What you need to do: Without the images, print all the entries below exactly as given.

Given data:
• • •
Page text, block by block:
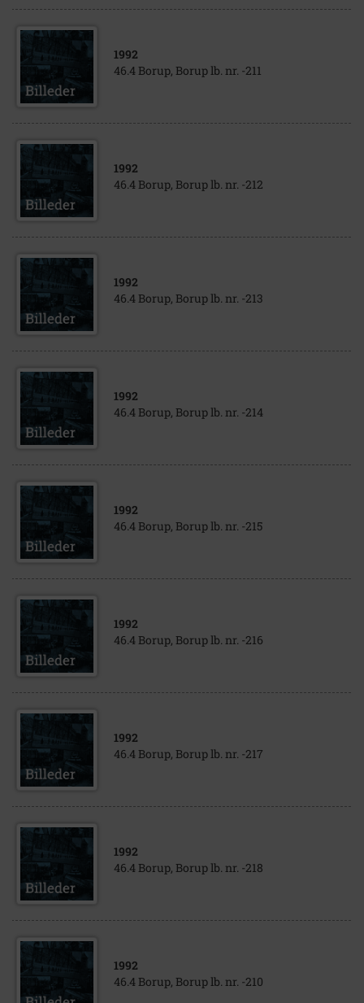
1992
46.4 Borup, Borup lb. nr. -211
1992
46.4 Borup, Borup lb. nr. -212
1992
46.4 Borup, Borup lb. nr. -213
1992
46.4 Borup, Borup lb. nr. -214
1992
46.4 Borup, Borup lb. nr. -215
1992
46.4 Borup, Borup lb. nr. -216
1992
46.4 Borup, Borup lb. nr. -217
1992
46.4 Borup, Borup lb. nr. -218
1992
46.4 Borup, Borup lb. nr. -210
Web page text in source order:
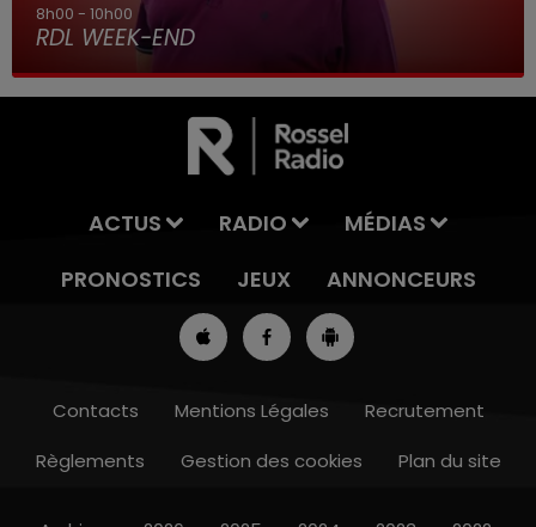
11h00 - 12h00
8h00 - 10h00
RDL WEEK-END
ACTUS RADIO
MÉDIAS
PRONOSTICS
JEUX ANNONCEURS
Contacts Mentions Légales
Recrutement
Règlements
Gestion des cookies Plan du site
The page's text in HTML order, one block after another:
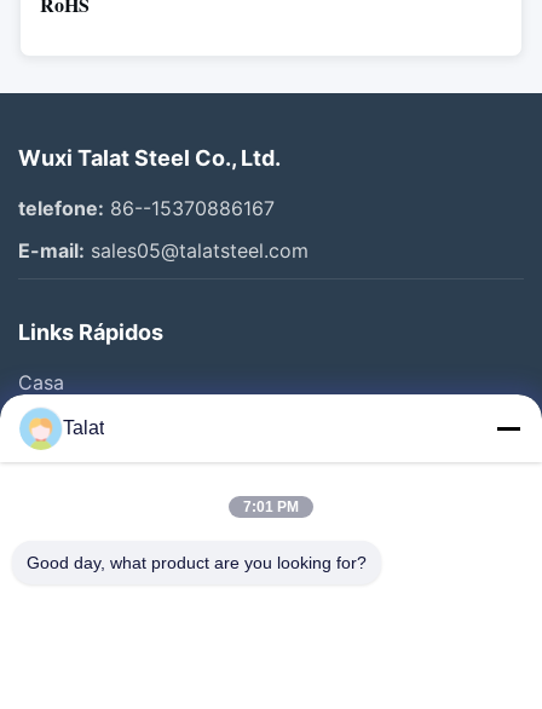
Wuxi Talat Steel Co., Ltd.
telefone: 86--15370886167
E-mail: sales05@talatsteel.com
Links Rápidos
Casa
Produtos
Quem Somos
Controle De Qualidade
Talat
7:01 PM
Good day, what product are you looking for?
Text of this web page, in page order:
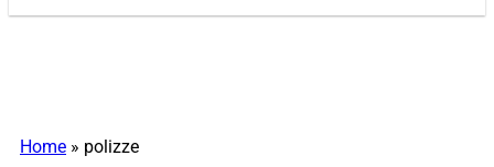
Home » polizze
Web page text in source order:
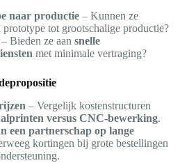
naar productie– Kunnen ze
prototype tot grootschalige productie?
– Bieden ze aan snelle
met minimale vertraging?
– Vergelijk kostenstructuren
versus CNC-bewerking.
een partnerschap op lange
kortingen bij grote bestellingen
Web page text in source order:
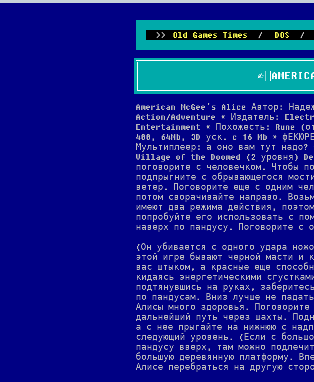
Old Games Times / DOS /
American McGee’s Alice Автор:
Action/Adventure * Издатель:
Entertainment * Похожесть: Rune
400, 64Mb, 3D уск. c 16 Mb *
Мультиплеер: а оно вам тут
Village of the Doomed (2 уровня)
поговорите с человечком. Чтобы
подпрыгните с обрывающегося
ветер. Поговорите еще с одним
потом сворачивайте направо.
имеют два режима действия,
попробуйте его использовать с
наверх по пандусу. Поговорите с
(Он убивается с одного удара
этой игре бывают черной масти и
вас штыком, а красные еще
кидаясь энергетическими
подтянувшись на руках,
по пандусам. Вниз лучше не
Алисы много здоровья.
дальнейший путь через шахты.
а с нее прыгайте на нижнюю с
следующий уровень. (Если с
пандусу вверх, там можно
большую деревянную платформу.
Алисе перебраться на другую
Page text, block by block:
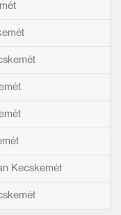
Kecskemét
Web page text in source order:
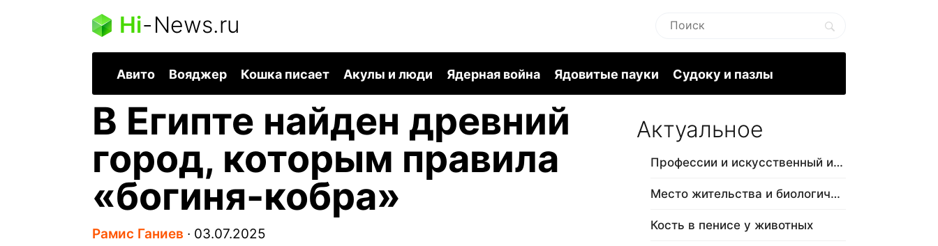
Hi-News.ru
Авито Вояджер Кошка писает Акулы и люди Ядерная война Ядовитые пауки Судоку и пазлы
В Египте найден древний
город, которым правила
«богиня-кобра»
Рамис Ганиев ∙ 03.07.2025
Актуальное
Профессии и искусственный интеллект
Место жительства и биологический в…
Кость в пенисе у животных
• • •
Answer area:
Page text, block by block:
1992
46.4 Borup, Borup lb. nr. -211
1992
46.4 Borup, Borup lb. nr. -212
1992
46.4 Borup, Borup lb. nr. -213
1992
46.4 Borup, Borup lb. nr. -214
1992
46.4 Borup, Borup lb. nr. -215
1992
46.4 Borup, Borup lb. nr. -216
1992
46.4 Borup, Borup lb. nr. -217
1992
46.4 Borup, Borup lb. nr. -218
1992
46.4 Borup, Borup lb. nr. -210
Web page text in source order:
11h00 - 12h00
8h00 - 10h00
RDL WEEK-END
ACTUS RADIO
MÉDIAS
PRONOSTICS
JEUX ANNONCEURS
Contacts Mentions Légales
Recrutement
Règlements
Gestion des cookies Plan du site
The page's text in HTML order, one block after another:
Wuxi Talat Steel Co., Ltd.
telefone: 86--15370886167
E-mail: sales05@talatsteel.com
Links Rápidos
Casa
Produtos
Quem Somos
Controle De Qualidade
Talat
7:01 PM
Good day, what product are you looking for?
Text of this web page, in page order:
Home » polizze
Web page text in source order:
naar productie– Kunnen ze
prototype tot grootschalige productie?
– Bieden ze aan snelle
met minimale vertraging?
– Vergelijk kostenstructuren
versus CNC-bewerking.
een partnerschap op lange
kortingen bij grote bestellingen
Web page text in source order:
Old Games Times / DOS /
American McGee’s Alice Автор:
Action/Adventure * Издатель:
Entertainment * Похожесть: Rune
400, 64Mb, 3D уск. c 16 Mb *
Мультиплеер: а оно вам тут
Village of the Doomed (2 уровня)
поговорите с человечком. Чтобы
подпрыгните с обрывающегося
ветер. Поговорите еще с одним
потом сворачивайте направо.
имеют два режима действия,
попробуйте его использовать с
наверх по пандусу. Поговорите с
(Он убивается с одного удара
этой игре бывают черной масти и
вас штыком, а красные еще
кидаясь энергетическими
подтянувшись на руках,
по пандусам. Вниз лучше не
Алисы много здоровья.
дальнейший путь через шахты.
а с нее прыгайте на нижнюю с
следующий уровень. (Если с
пандусу вверх, там можно
большую деревянную платформу.
Алисе перебраться на другую
Page text, block by block:
Kecskemét
Web page text in source order:
Hi-News.ru
Авито Вояджер Кошка писает Акулы и люди Ядерная война Ядовитые пауки Судоку и пазлы
В Египте найден древний
город, которым правила
«богиня-кобра»
Рамис Ганиев ∙ 03.07.2025
Актуальное
Профессии и искусственный интеллект
Место жительства и биологический в…
Кость в пенисе у животных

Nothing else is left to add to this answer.